DEATH CERTIFICATE

Mrs. MAY COLLINS COMBS

Date:    01 February 1948
Cert:    12754 
Place of Death: County: Knott   City or Town:  Handshoe, Ky.  Rural
Name of Hospital or Institution: (blank)
Length of stay in hospital or community: 22 years
Usual Residence of Deceased: State: Kentucky  County: Knott
City or Town:  Handshoe     Rural 
Full Name:  Mrs. May COLLINS COMBS 
If Veteran Name War: (blank)
Social Security No.:  (blank)
Sex, Color or Race, Marital Status:  Female, White, Married
Husband or Wife of:  Franklin COMBS
Age of husband or wife if alive: 47 years
Birth date of deceased:  30 August 1905 
Age:  42 years, 05 months, 01 days
Birthplace:   Yellow Mt., Ky.
Occupation:  Housewife 
Industry or business:  House keeping
Father Name:  John COLLINS 
Father Birthplace:  Yellow Mountain, Ky. 

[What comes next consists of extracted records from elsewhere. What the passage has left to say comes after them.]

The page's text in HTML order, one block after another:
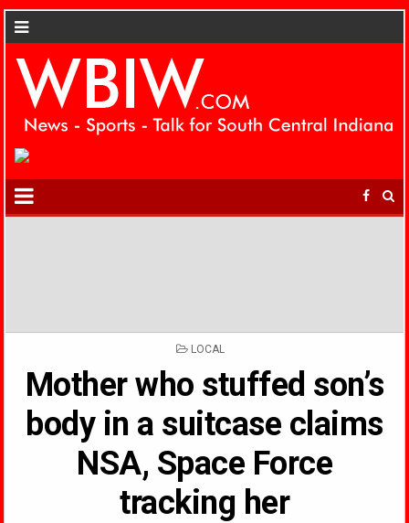
POSTED
LOCAL
Mother who stuffed son’s
body in a suitcase claims
NSA, Space Force
tracking her
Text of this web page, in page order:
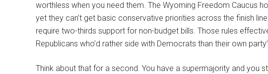
worthless when you need them. The Wyoming Freedom Caucus
yet they can’t get basic conservative priorities across the finish
require two-thirds support for non-budget bills. Those rules
Republicans who’d rather side with Democrats than their own
Think about that for a second. You have a supermajority and you
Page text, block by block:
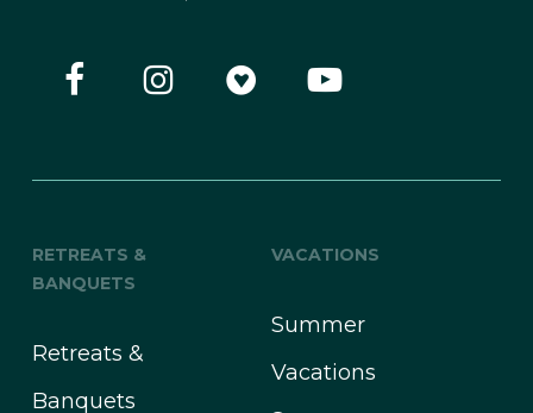
RETREATS &
BANQUETS
Retreats &
Banquets
VACATIONS
Summer
Vacations
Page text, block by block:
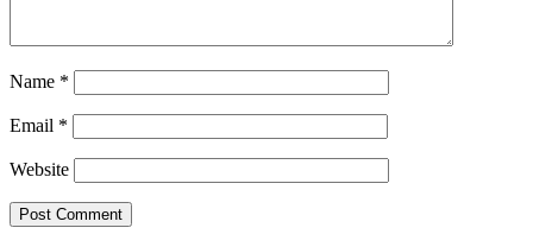
Name *
Email *
Website
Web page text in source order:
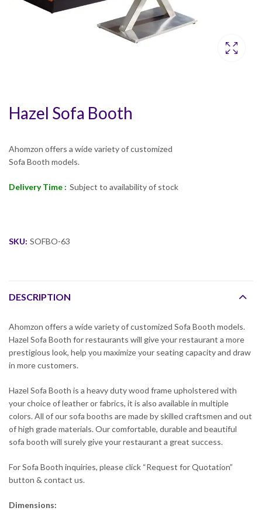
Hazel Sofa Booth
Ahomzon offers a wide variety of customized
Sofa Booth models.
Delivery Time : Subject to availability of stock
SKU: SOFBO-63
DESCRIPTION
Ahomzon offers a wide variety of customized Sofa Booth models.
Hazel Sofa Booth for restaurants will give your restaurant a more
prestigious look, help you maximize your seating capacity and draw
in more customers.
Hazel Sofa Booth is a heavy duty wood frame upholstered with
your choice of leather or fabrics, it is also available in multiple
colors. All of our sofa booths are made by skilled craftsmen and out
of high grade materials. Our comfortable, durable and beautiful
sofa booth will surely give your restaurant a great success.
For Sofa Booth inquiries, please click “Request for Quotation”
button & contact us.
Dimensions:

Mother Maiden Name:   Lyda PRATER 
Mother Birthplace:   Yellow Mountain, Ky. 
Informant:  Franklin COMBS, Handshoe, Ky. 
Burial Place:   Yellow Mt., Ky. 
Date:  03 February 1948 
Signature of funeral director:  Friends, Yellow Mountain, Ky.

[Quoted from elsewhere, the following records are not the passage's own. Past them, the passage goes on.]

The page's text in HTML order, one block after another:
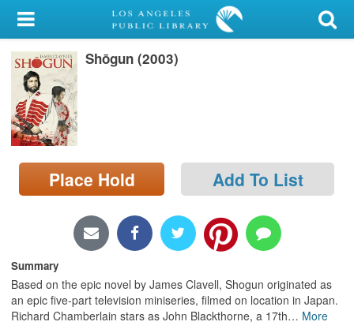
My Account
Library Card
Sign In
Search
Locations/Hours (external
page)
Shōgun (2003)
Place Hold Add To List
Summary
Based on the epic novel by James Clavell, Shogun originated as
an epic five-part television miniseries, filmed on location in Japan.
Richard Chamberlain stars as John Blackthorne, a 17th… More
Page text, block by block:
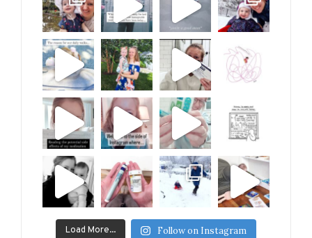
Load More... Follow on Instagram
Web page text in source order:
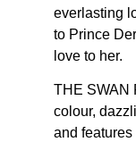
everlasting
to Prince
love to her.
THE SWAN
colour,
and
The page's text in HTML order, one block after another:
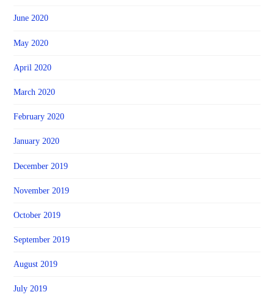
June 2020
May 2020
April 2020
March 2020
February 2020
January 2020
December 2019
November 2019
October 2019
September 2019
August 2019
July 2019
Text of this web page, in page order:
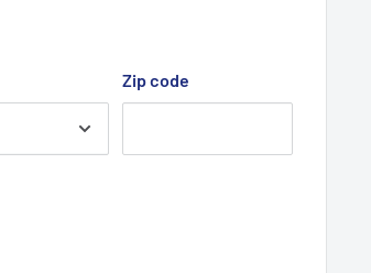
Zip code
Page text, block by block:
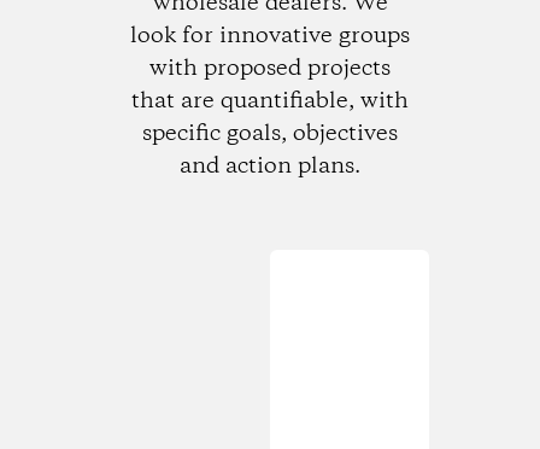
look for innovative groups
with proposed projects
that are quantifiable, with
specific goals, objectives
and action plans.
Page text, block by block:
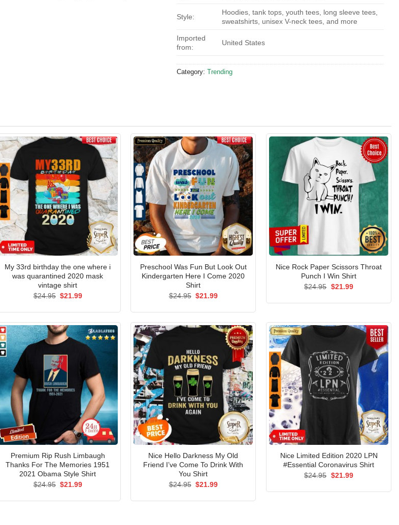
Style:
Hoodies, tank tops, youth tees, long sleeve tees,
sweatshirts, unisex V-neck tees, and more
Imported
from:
United States
Category: Trending
My 33rd birthday the one where i
was quarantined 2020 mask
vintage shirt
$24.95 Original
$21.99Current
Preschool Was Fun But Look Out
Kindergarten Here I Come 2020
Shirt
$24.95 Original
$21.99Current
Nice Rock Paper Scissors Throat
Punch I Win Shirt
$24.95 Original
$21.99Current
Premium Rip Rush Limbaugh
Thanks For The Memories 1951
2021 Obama Style Shirt
$24.95 Original
$21.99Current
Nice Hello Darkness My Old
Friend I’ve Come To Drink With
You Shirt
$24.95 Original
$21.99Current
Nice Limited Edition 2020 LPN
#Essential Coronavirus Shirt
$24.95 Original
$21.99Current
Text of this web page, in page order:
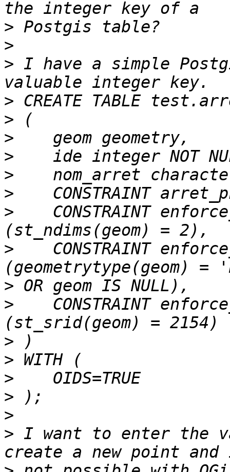
>
>
> I have a simple
>
>
>
>
>
>
>
CONSTRAINT
>
CONSTRAINT
>
>
CONSTRAINT
>
>
>
>
>
> I want to enter the

Date received by local registrar:  10 June 1948 
Registrar's Signature:  Rose B. Craft
Date of Death:  01 February 1948 
I hereby certify that I attended deceased from 01 February 1948 to 01 February 1948, that I last saw her alive on 01 February 1948, and that death occurred on the date stated above at 2:30 p.m.
Immediate cause of death:  Lobar pneumonia
Duration: 06 days
Due to:  (blank)
Major findings of operations: (blank)
Accident, suicide, or homicide: (blank)
Date of occurrence: (blank)
Where did injury occur: (blank)
While at work:  (blank)
Means of injury: (blank)
Signature & Address:  Mark Dempsey, M.D., Garrett, Ky.